Other June 9 test-takers will be less enthusiastic. Urged by family members to take the exam "just to see what happens," these potential lawyers are nauseated by legal conniving. The thought of defending scumbags and liars, or locking up products of grievously unfair childhoods, does not incite a thumping in their collective chest. They believe the O.J. verdict perfectly reflects the domination of wealth in America, and that suing McDonald’s for serving fatty food is a direct assault on the intelligence of each human over ten who has ever enjoyed a Big Mac Attack.

These Opportunists are bright and motivated, but feel they "got screwed" by the economic downturn. Upperclassmen friends in college were bombarded with stacks of currency after graduation, but the classes of 2001 and 2002 have been resigned to eke out an existence in support positions that do not nearly justify the mammoth cost of a tertiary education. They paid too much to eat shit for a living, they like to think, and they have recently acquired an appreciation for many tenets of the capitalist system. The LSAT? Sure, why not?

As the exam begins, the Legal Eagles attack the papers in front of them. Nurtured by $1100 test preparation classes, they quickly evaluate question stems, uncover veiled premises, and locate the natural extension of an argument from five alphabetical options. The answering rhythm is diligently paced so that each section is completed in thirty-five minutes and, as these test-takers are keenly aware that there is no punishment for incorrect responses, no question remains unanswered. No matter the ultimate score received, the Legal Eagles skip from their testing facility on June 9 with the assurance that they put forth the best possible effort.

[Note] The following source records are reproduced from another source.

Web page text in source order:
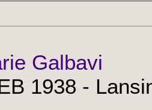
Galbavi
1938 -
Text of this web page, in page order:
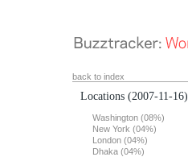
back to index
Locations (2007-11-16)
Washington (08%)
New York (04%)
London (04%)
Dhaka (04%)
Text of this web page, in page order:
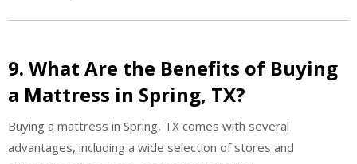
9. What Are the Benefits of Buying
a Mattress in Spring, TX?
Buying a mattress in Spring, TX comes with several
advantages, including a wide selection of stores and
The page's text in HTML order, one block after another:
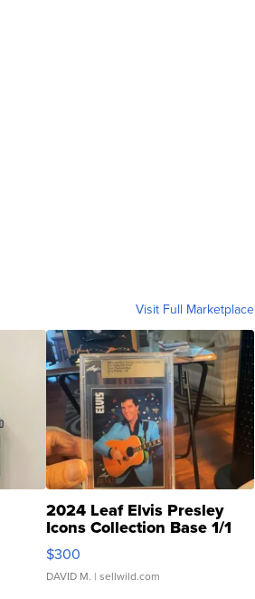
Visit Full Marketplace
2024 Leaf Elvis Presley
Icons Collection Base 1/1
SSP Clear ...
$300
DAVID M. | sellwild.com
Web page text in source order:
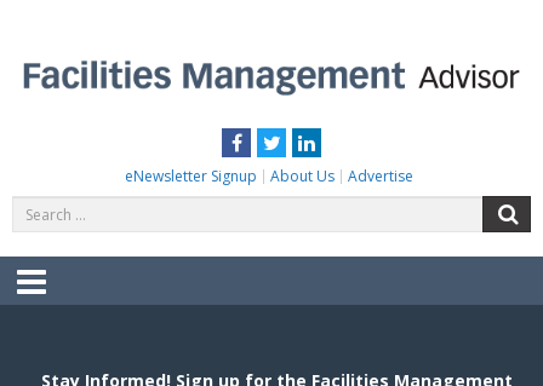
content
Facebook
TwitterLinkedIn
eNewsletter Signup About Us Advertise
for:
Menu
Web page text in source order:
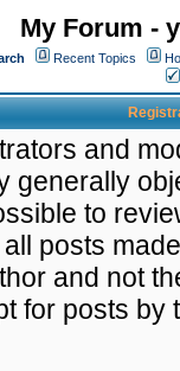
My Forum -
Recent Topics
and
generally
to
posts
and not
for posts by
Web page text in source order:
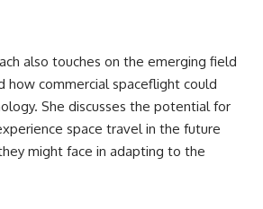
also touches on the emerging field
how commercial spaceflight could
She discusses the potential for
space travel in the future
might face in adapting to the
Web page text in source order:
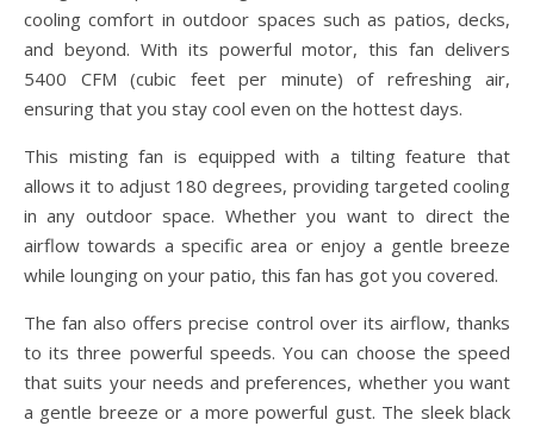
cooling comfort in outdoor spaces such as patios, decks,
and beyond. With its powerful motor, this fan delivers
5400 CFM (cubic feet per minute) of refreshing air,
ensuring that you stay cool even on the hottest days.
This misting fan is equipped with a tilting feature that
allows it to adjust 180 degrees, providing targeted cooling
in any outdoor space. Whether you want to direct the
airflow towards a specific area or enjoy a gentle breeze
while lounging on your patio, this fan has got you covered.
The fan also offers precise control over its airflow, thanks
to its three powerful speeds. You can choose the speed
that suits your needs and preferences, whether you want
a gentle breeze or a more powerful gust. The sleek black
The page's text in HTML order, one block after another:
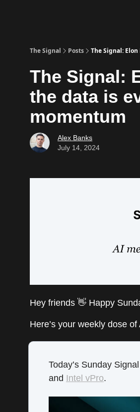
The Signal Posts The Signal:
The Signal:
the data is
momentum
Alex Banks
July 14, 2024
Hey friends 👋 Happy
Here’s your weekly dose
Today’s Sunday
and Intel vPro.
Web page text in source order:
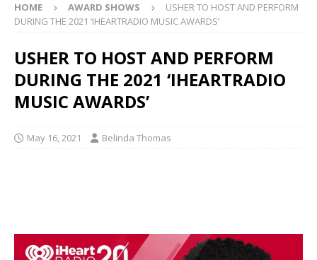
HOME AWARD SHOWS
USHER TO HOST AND PERFORM
DURING THE 2021 ‘IHEARTRADIO MUSIC AWARDS’
USHER TO HOST AND PERFORM
DURING THE 2021 ‘IHEARTRADIO
MUSIC AWARDS’
May 16, 2021 Belinda Thomas
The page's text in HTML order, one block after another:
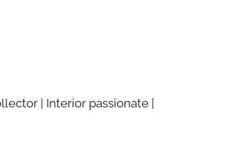
| Interior passionate |

The Opportunists do not blitzkrieg through the test with such disciplined aggression. They devour the fascinating reading comprehension piece on Miles Davis, but bog down on more soporific topics, such as the discussion of osmosis in Mediterranean waters. These test-takers enjoy the Analytical Reasoning games, and recall with fondness the more simplistic versions that were often assigned as extra credit in middle school math class. When they read that:

[A dog show is going to be held with five participating dogs, Albert, Barry, Candy, Deli, and Elixir. There are three possible prizes—Gold, Silver, and Bronze— for three different categories of competition—Tricks, Fetching, and Style. The results of the dog show conform to the following conditions:

Candy only wins the Silver prize.

Whatever dog wins the Gold prize in Tricks wins the Bronze prize in Fetching.

If Barry wins a prize, Elixir does not win a prize in the same category.

Each dog wins at least one prize.]

their minds are flooded by fond memories of over-exuberant childhood pooches rather than confident answers. By the time these less motivated test-takers get to the Writing Sample at the conclusion of the exam, many already recognize that their performance was a sham, an insult to their logical capacity, a self-inflicted crowbar to the kneecap. Thus depleted, the mighty surge to the finish dwindles to a sigh, and the completed test is submitted with copious apathy.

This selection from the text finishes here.